→ EXERCISE
Reply solely with the number of lines, in the records underneath, that include the word "collected".

(Stored entries)
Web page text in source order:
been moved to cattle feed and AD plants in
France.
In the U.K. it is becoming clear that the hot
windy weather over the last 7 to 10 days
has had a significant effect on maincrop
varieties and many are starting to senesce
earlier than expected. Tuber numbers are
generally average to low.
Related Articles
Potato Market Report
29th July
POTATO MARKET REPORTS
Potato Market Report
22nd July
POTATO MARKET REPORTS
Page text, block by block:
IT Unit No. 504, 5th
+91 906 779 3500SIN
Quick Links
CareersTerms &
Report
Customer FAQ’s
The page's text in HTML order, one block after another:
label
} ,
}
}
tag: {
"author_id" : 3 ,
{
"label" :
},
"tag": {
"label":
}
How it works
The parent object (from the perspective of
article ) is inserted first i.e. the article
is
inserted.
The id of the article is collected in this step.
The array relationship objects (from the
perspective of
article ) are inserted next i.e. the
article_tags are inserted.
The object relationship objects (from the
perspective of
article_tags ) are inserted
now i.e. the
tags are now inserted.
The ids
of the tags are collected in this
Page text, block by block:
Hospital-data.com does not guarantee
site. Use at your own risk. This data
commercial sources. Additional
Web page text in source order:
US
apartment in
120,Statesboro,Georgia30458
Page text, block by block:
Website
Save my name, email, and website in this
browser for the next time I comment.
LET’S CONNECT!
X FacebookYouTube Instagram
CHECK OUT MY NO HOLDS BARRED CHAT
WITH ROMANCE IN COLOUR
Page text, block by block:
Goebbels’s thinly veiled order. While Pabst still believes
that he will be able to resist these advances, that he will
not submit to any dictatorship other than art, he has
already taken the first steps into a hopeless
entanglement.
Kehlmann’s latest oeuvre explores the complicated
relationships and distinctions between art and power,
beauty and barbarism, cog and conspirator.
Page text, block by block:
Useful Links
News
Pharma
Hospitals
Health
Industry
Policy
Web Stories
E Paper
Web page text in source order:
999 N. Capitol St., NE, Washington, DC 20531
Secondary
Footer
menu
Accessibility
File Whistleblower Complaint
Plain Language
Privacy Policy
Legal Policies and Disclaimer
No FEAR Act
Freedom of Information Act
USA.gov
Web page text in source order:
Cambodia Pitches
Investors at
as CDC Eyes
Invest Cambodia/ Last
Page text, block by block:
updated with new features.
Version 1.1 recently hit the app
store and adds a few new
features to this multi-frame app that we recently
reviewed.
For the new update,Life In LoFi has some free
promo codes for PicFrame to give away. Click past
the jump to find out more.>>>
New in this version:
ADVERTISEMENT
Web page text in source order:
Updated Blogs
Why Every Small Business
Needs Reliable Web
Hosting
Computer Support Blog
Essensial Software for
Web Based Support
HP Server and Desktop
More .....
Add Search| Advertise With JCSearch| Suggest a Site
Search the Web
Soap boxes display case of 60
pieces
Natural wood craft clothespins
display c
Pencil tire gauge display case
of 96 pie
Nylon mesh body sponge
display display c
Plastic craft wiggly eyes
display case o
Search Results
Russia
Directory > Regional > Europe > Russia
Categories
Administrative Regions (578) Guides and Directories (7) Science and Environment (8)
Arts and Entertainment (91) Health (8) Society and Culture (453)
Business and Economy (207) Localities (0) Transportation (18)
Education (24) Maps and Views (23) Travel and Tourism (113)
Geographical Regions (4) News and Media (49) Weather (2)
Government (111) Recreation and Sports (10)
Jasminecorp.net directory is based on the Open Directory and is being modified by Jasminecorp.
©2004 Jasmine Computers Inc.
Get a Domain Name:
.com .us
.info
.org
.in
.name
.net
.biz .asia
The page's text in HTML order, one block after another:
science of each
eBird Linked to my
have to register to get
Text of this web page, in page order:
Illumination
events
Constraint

→ WRITTEN REPLY
2